> **What you have to do**
Return all lines of the data in which the string "commentId" occurs.

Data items
####################

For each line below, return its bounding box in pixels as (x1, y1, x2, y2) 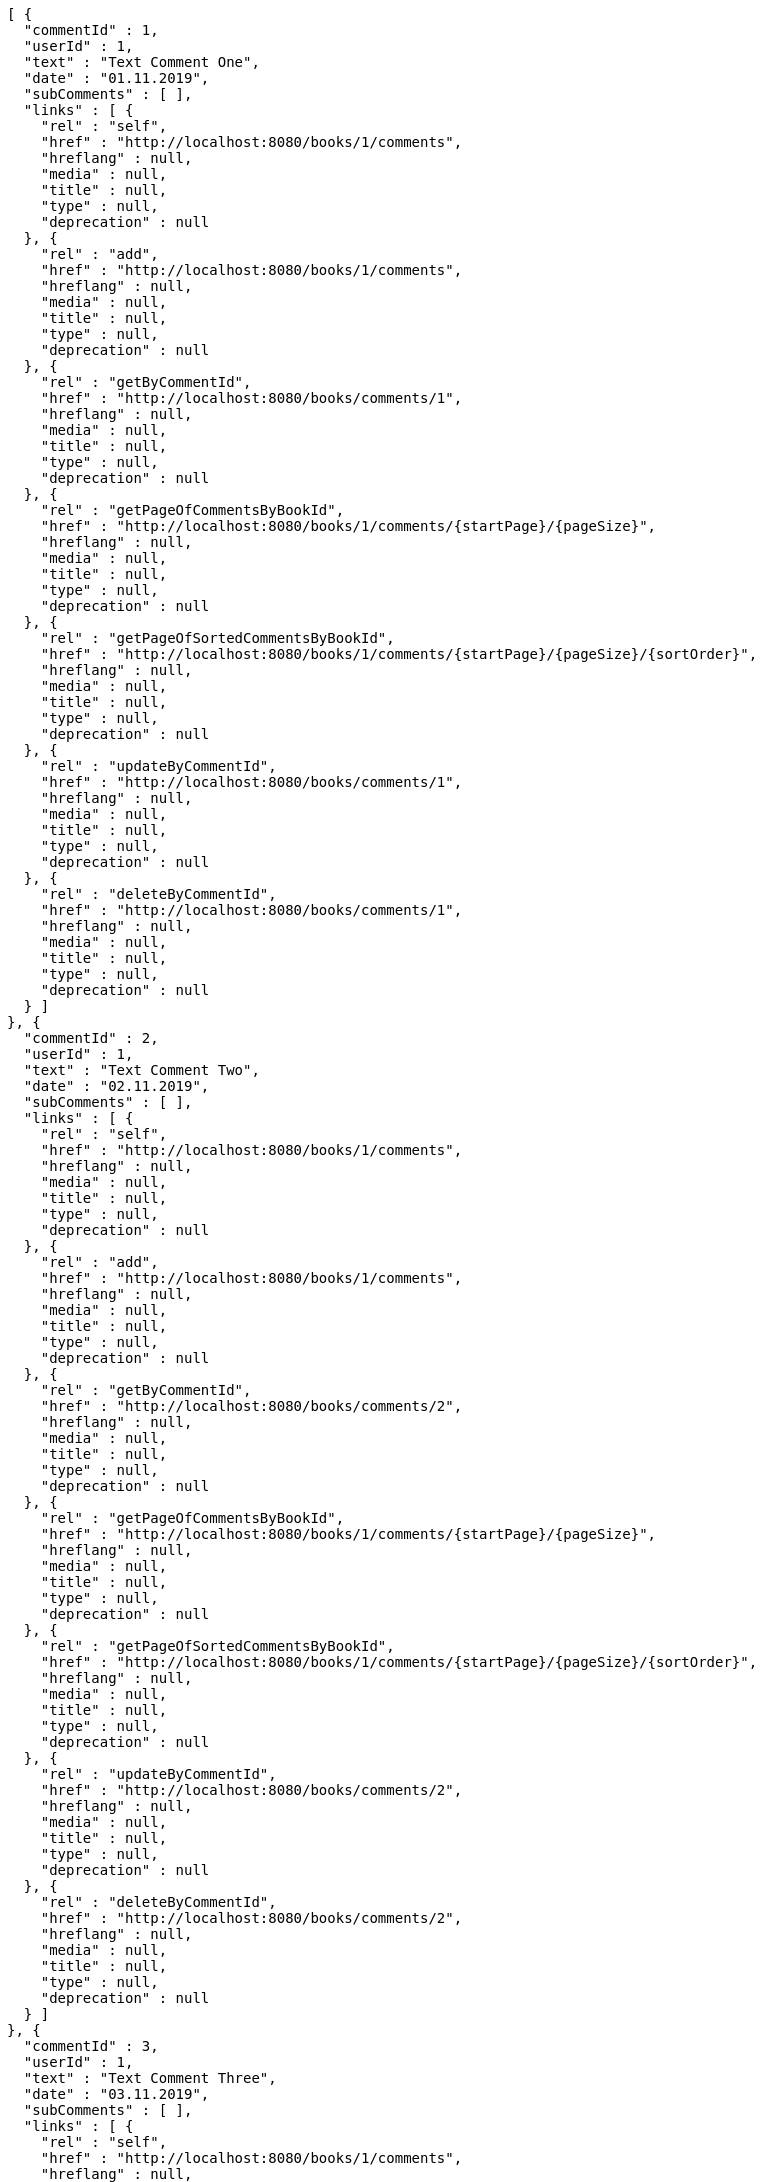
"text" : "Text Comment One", (23, 54, 260, 70)
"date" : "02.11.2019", (23, 1078, 210, 1094)
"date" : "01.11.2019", (23, 70, 210, 86)
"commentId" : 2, (23, 1030, 159, 1046)
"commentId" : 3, (23, 2038, 159, 2054)
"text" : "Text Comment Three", (23, 2070, 277, 2086)
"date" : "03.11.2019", (23, 2086, 210, 2102)
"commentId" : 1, (23, 22, 159, 38)

####################

> **Your solution**
"commentId" : 2, (23, 1030, 159, 1046)
"commentId" : 3, (23, 2038, 159, 2054)
"commentId" : 1, (23, 22, 159, 38)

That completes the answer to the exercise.